→ TASK GOAL:
Report how many lines contain the word "hedge" in the listing that follows. Give nothing besides the number.

→ PROVIDED ENTRIES:
◇ ◇ ◇ ◇ ◇ ◇ ◇
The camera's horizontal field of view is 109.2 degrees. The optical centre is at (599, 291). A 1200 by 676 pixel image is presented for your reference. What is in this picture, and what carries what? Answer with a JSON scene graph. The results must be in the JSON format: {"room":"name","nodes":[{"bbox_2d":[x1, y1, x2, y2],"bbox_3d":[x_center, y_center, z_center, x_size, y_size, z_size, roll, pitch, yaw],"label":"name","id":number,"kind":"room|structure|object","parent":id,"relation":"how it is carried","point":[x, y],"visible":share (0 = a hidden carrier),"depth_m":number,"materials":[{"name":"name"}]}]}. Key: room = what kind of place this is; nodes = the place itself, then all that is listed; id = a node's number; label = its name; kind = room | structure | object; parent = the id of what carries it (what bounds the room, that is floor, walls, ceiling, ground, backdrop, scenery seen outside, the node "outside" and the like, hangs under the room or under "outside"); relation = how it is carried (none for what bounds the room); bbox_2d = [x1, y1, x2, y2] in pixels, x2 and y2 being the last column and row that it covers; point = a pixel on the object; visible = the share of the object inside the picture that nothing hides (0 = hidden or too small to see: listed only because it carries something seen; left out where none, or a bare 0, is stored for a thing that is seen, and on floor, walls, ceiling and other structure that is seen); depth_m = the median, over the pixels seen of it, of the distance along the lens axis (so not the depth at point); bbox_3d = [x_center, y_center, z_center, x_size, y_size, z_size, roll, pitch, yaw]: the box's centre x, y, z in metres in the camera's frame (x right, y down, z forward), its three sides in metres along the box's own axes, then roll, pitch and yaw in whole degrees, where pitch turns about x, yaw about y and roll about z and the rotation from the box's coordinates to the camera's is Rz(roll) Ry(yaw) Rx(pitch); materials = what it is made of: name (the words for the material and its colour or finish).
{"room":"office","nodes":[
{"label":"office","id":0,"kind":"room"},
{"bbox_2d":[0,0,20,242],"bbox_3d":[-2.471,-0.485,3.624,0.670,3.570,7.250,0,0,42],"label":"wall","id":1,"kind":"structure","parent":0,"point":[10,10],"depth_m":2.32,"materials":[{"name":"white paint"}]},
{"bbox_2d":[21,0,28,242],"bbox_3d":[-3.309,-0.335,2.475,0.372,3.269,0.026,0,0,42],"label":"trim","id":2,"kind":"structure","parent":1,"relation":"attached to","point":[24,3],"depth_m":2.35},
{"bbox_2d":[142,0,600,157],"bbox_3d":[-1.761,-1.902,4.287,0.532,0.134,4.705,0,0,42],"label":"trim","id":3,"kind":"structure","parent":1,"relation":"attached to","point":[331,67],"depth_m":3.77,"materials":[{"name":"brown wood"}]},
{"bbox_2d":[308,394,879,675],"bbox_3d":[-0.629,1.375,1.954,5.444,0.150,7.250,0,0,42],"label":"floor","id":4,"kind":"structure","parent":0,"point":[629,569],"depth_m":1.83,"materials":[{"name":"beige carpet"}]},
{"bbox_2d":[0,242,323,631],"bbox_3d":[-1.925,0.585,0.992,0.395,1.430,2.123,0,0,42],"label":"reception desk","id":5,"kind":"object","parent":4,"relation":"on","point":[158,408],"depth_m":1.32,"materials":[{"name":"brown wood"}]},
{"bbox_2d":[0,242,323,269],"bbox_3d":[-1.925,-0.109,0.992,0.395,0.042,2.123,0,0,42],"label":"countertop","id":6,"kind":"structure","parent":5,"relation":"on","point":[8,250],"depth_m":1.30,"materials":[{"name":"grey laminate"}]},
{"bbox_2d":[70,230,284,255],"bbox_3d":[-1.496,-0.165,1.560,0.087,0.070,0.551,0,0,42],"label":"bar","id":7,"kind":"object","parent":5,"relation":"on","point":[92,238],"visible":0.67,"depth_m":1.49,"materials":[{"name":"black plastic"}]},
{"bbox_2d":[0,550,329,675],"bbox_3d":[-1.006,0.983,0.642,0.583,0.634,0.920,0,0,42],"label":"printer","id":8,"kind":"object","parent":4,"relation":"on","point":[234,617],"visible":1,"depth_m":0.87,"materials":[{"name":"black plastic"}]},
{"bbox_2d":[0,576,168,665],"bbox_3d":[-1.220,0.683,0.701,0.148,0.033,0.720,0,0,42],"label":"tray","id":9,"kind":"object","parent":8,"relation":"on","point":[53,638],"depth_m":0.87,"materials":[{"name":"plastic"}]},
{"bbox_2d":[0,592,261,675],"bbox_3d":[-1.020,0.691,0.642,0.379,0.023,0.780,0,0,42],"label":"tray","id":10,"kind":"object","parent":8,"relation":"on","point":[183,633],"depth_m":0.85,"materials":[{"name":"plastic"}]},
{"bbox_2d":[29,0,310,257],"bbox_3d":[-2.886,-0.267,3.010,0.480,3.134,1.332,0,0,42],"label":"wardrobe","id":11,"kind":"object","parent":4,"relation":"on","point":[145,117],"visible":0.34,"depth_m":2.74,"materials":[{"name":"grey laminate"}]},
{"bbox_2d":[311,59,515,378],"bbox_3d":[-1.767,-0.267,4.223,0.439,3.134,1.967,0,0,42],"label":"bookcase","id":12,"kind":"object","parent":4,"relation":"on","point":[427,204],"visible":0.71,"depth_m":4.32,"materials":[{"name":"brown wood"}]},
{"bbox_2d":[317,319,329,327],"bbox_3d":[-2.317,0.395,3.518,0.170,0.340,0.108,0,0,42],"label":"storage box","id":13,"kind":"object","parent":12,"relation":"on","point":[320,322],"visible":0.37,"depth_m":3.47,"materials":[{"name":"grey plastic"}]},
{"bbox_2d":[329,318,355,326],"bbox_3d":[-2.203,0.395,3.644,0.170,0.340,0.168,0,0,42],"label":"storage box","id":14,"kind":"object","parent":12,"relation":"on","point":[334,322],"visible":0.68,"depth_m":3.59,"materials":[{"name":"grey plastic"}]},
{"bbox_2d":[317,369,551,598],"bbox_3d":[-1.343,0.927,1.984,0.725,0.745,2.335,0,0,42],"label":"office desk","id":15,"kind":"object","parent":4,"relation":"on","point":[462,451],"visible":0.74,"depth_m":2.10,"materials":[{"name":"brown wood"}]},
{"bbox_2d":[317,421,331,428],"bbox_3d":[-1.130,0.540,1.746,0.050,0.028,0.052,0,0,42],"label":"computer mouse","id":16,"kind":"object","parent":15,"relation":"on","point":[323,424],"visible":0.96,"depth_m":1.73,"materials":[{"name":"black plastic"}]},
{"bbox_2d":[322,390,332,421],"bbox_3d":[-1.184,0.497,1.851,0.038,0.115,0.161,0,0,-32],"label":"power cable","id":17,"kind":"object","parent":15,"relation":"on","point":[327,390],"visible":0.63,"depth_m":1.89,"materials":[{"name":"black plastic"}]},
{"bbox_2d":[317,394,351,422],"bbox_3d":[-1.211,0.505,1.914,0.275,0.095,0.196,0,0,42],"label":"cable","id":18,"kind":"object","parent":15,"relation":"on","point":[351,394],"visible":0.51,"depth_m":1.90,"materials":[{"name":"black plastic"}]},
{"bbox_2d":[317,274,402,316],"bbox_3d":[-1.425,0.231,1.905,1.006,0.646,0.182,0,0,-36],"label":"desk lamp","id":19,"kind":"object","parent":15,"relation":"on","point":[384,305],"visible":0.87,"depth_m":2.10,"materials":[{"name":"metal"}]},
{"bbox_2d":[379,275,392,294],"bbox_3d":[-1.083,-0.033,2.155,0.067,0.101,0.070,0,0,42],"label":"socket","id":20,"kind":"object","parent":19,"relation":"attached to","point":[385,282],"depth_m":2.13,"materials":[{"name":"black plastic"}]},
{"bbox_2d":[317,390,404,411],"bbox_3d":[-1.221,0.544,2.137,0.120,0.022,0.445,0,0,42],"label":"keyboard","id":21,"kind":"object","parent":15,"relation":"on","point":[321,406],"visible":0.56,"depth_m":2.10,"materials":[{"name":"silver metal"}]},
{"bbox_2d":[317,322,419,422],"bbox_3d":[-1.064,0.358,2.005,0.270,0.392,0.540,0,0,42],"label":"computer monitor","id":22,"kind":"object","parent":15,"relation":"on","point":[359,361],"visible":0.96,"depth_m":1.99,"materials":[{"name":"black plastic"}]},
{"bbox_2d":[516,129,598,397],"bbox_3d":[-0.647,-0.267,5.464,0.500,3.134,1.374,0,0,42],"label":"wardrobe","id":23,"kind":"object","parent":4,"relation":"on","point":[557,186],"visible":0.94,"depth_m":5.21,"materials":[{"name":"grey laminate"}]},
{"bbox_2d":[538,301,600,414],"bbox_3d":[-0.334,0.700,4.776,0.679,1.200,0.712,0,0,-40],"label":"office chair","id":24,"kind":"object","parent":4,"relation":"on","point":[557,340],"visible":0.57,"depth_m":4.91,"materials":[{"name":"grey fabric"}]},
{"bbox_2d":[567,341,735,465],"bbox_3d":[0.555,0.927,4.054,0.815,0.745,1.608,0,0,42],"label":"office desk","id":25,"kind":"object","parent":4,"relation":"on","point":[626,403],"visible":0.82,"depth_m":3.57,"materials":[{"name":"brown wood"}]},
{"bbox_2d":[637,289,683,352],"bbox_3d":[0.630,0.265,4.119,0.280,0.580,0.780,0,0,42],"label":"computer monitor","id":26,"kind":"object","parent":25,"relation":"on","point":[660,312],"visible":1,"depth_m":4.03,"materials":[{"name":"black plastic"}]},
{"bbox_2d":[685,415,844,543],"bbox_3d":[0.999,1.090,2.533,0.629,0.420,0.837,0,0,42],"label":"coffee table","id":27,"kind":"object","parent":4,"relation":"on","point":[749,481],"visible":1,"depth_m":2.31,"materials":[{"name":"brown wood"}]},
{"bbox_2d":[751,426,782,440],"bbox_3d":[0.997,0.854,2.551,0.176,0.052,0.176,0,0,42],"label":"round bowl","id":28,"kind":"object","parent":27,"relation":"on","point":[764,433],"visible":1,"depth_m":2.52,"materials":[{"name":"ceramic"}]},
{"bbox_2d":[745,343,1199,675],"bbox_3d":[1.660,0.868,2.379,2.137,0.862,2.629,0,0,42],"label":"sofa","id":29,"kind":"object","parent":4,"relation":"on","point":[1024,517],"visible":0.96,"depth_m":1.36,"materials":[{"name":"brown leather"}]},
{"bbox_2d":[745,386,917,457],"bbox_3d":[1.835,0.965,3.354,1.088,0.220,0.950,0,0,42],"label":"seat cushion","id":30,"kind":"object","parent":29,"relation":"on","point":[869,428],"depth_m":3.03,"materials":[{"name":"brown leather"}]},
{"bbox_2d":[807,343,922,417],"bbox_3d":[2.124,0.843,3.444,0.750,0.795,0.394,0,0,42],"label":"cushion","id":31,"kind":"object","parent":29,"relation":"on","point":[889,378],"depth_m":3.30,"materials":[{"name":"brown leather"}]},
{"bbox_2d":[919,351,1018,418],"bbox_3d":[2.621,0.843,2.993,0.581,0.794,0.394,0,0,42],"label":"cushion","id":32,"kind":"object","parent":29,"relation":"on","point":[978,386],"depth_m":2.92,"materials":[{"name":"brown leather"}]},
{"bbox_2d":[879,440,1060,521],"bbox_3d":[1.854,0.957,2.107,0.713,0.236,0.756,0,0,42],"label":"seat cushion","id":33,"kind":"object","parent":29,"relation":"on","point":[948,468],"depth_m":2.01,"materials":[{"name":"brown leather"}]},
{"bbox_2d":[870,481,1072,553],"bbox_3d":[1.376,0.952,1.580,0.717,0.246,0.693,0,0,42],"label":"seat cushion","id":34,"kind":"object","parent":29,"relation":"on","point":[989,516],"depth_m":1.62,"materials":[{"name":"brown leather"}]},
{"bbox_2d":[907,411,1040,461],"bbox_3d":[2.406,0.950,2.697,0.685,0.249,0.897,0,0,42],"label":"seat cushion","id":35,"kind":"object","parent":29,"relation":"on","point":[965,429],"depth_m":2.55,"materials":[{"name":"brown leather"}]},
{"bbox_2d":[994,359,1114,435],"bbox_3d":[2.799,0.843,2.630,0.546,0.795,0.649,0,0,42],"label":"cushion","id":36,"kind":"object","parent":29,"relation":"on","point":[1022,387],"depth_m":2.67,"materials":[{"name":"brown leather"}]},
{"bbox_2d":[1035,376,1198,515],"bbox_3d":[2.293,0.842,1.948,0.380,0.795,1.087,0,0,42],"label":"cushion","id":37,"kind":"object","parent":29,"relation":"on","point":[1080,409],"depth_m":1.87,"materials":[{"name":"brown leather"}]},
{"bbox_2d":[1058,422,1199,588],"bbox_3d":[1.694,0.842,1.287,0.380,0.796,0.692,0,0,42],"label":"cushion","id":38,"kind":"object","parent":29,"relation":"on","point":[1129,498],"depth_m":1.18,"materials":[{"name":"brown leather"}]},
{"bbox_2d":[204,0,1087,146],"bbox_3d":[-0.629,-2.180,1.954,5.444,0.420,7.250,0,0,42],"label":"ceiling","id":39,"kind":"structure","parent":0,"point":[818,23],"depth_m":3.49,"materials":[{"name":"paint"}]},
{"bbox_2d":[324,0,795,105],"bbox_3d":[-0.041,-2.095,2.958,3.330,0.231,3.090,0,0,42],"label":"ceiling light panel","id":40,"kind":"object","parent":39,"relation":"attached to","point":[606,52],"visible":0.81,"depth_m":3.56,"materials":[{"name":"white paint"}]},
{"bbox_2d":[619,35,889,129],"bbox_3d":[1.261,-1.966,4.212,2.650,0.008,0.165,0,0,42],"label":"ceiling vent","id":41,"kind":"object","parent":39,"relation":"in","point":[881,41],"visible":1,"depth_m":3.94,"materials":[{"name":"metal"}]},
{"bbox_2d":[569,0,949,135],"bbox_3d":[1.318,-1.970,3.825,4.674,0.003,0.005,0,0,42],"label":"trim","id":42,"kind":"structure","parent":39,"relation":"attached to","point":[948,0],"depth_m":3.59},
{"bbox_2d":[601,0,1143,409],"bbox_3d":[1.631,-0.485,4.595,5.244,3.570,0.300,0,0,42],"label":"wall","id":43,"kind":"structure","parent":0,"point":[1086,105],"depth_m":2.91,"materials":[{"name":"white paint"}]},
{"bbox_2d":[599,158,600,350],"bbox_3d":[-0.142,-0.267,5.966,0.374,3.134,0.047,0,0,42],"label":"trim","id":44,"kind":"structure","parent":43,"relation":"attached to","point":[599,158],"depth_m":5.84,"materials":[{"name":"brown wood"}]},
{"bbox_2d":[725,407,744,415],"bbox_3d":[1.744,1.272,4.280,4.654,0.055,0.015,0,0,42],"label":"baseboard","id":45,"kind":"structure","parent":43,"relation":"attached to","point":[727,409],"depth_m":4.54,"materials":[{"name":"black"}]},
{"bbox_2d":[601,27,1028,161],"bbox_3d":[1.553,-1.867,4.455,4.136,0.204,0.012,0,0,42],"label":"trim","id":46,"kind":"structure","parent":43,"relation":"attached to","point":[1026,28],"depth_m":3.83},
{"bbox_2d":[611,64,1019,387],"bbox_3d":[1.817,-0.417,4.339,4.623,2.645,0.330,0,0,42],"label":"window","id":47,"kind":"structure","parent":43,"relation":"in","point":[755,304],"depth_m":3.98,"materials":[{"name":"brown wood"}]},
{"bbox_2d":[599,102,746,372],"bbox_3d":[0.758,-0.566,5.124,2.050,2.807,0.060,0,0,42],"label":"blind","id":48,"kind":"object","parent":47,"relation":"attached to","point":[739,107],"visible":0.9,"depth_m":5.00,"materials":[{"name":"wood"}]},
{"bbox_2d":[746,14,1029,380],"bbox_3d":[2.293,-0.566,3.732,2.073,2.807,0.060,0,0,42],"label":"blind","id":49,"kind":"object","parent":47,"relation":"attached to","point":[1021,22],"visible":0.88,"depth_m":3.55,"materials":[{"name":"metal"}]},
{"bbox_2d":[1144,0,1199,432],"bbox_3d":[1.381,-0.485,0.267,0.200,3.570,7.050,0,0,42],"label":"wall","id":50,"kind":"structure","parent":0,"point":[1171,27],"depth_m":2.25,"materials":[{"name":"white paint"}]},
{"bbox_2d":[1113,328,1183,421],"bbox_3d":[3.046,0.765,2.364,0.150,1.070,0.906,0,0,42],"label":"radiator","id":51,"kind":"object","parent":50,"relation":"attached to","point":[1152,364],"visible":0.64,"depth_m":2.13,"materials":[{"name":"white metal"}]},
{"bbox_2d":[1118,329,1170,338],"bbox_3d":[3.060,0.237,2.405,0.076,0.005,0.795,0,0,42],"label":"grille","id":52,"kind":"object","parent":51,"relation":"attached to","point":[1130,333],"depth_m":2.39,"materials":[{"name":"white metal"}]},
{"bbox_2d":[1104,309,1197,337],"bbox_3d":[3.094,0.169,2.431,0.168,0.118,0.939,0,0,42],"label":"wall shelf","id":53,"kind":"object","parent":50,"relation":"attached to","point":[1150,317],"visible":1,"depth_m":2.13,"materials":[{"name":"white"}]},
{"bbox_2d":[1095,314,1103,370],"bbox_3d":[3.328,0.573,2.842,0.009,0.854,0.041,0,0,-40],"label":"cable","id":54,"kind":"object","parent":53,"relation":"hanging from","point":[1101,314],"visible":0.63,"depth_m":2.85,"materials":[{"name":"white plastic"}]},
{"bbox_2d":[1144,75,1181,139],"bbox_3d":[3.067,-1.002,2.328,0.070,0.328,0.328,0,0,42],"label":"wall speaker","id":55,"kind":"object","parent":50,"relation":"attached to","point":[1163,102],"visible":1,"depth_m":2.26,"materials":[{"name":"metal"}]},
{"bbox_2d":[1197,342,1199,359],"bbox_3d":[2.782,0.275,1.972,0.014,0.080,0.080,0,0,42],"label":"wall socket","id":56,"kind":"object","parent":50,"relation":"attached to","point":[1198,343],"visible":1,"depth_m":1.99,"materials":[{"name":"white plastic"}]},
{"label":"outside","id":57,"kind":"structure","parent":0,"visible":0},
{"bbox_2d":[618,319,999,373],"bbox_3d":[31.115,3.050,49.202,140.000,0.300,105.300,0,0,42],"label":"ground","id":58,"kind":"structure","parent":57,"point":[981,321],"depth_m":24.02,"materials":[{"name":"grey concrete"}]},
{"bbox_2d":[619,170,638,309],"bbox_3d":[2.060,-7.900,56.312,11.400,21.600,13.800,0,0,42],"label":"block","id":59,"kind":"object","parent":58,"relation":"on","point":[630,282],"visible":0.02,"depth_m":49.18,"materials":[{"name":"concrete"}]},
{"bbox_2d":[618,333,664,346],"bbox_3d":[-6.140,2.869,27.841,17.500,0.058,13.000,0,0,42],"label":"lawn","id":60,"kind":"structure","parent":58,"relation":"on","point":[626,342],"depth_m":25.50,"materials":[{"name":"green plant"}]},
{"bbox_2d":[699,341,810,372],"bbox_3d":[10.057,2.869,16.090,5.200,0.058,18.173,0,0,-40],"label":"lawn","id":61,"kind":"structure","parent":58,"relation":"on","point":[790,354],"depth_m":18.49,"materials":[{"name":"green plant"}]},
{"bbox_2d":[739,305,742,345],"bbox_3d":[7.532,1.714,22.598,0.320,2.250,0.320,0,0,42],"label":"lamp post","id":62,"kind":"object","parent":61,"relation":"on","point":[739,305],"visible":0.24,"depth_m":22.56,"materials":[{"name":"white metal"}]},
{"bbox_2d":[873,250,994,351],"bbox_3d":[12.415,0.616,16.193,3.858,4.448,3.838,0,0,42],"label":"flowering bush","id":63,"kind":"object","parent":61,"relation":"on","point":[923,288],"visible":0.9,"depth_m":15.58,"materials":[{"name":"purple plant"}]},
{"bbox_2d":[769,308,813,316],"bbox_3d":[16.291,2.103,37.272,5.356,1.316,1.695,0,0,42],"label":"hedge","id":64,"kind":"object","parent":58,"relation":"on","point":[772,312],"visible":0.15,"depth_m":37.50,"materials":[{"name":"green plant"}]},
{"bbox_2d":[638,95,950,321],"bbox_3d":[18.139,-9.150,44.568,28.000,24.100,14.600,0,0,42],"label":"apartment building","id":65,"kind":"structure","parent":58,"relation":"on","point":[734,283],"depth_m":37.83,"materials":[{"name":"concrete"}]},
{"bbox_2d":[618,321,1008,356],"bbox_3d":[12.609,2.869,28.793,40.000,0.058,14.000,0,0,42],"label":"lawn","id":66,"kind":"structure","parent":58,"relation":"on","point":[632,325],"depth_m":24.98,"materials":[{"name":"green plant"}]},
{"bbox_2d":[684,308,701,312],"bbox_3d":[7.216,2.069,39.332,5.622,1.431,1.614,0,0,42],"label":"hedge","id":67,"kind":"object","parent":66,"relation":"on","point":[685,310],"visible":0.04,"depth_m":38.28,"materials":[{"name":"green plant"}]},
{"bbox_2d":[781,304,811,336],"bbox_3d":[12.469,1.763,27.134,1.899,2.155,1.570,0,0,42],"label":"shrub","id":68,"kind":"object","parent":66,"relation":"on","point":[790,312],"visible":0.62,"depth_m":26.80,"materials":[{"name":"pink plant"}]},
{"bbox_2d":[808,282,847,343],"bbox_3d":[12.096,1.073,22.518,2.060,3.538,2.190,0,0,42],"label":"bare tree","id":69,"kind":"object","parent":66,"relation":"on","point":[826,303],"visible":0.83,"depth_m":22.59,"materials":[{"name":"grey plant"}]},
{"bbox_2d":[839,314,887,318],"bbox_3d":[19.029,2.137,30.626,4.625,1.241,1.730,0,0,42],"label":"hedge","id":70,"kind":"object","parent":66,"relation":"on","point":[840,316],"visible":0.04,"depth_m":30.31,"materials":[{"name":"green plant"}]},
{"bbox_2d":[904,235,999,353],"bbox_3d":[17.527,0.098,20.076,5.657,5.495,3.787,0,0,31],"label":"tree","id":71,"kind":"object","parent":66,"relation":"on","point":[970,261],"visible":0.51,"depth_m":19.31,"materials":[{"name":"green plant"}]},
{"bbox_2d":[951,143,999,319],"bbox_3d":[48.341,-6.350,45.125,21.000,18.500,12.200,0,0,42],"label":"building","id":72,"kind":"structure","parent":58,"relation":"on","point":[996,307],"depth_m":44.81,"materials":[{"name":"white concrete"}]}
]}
◇ ◇ ◇ ◇ ◇ ◇ ◇
→ ANSWER BELOW:
3